### Your assignment:
Check every line of the entries for the string "JavaScript" and return the ones that contain it.
————————
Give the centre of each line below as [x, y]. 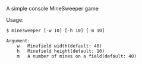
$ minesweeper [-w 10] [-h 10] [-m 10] [56, 31]
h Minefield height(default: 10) [61, 51]
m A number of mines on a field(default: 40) [77, 56]
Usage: [15, 20]
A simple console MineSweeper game [53, 9]
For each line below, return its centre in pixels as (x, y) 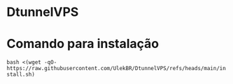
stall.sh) (21, 75)
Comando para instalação (83, 44)
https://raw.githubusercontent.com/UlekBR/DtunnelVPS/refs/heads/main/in (116, 69)
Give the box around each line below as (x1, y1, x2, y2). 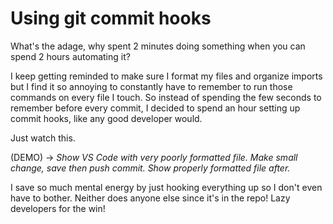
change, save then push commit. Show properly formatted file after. (10, 162, 291, 174)
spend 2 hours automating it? (10, 50, 131, 62)
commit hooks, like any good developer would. (10, 112, 203, 124)
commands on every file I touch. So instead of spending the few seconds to (10, 91, 322, 103)
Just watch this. (10, 132, 76, 144)
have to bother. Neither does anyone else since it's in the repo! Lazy (10, 192, 291, 204)
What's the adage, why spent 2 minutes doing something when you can (10, 40, 306, 52)
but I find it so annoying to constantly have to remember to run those (10, 80, 293, 92)
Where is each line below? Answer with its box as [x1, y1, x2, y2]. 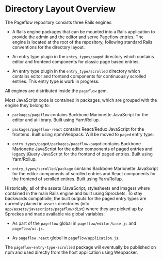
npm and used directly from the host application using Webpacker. [5, 249, 138, 255]
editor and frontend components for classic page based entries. [12, 59, 140, 64]
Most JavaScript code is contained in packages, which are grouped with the [5, 97, 157, 103]
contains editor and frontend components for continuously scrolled [12, 73, 147, 79]
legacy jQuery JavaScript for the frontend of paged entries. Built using [12, 151, 153, 157]
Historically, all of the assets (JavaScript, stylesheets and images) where [5, 185, 150, 191]
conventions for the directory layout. [12, 44, 85, 50]
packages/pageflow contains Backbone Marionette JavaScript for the [12, 111, 149, 117]
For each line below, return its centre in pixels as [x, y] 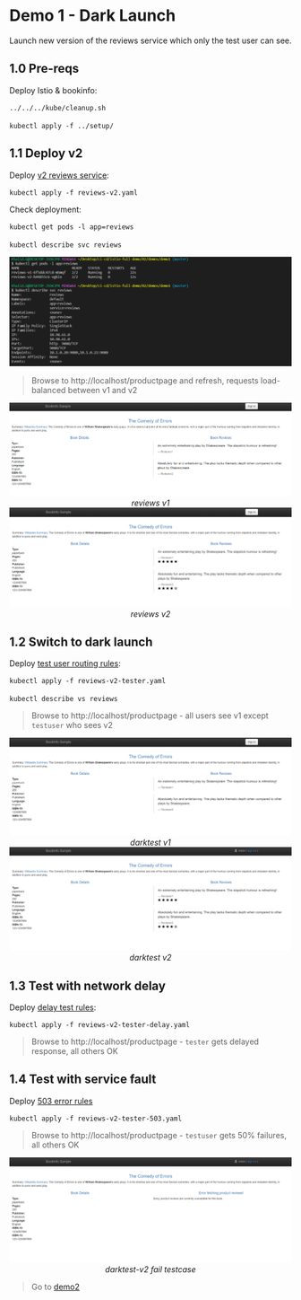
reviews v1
————————
### Finished exercise:
Most JavaScript code is contained in packages, which are grouped with the [5, 97, 157, 103]
legacy jQuery JavaScript for the frontend of paged entries. Built using [12, 151, 153, 157]
Historically, all of the assets (JavaScript, stylesheets and images) where [5, 185, 150, 191]
packages/pageflow contains Backbone Marionette JavaScript for the [12, 111, 149, 117]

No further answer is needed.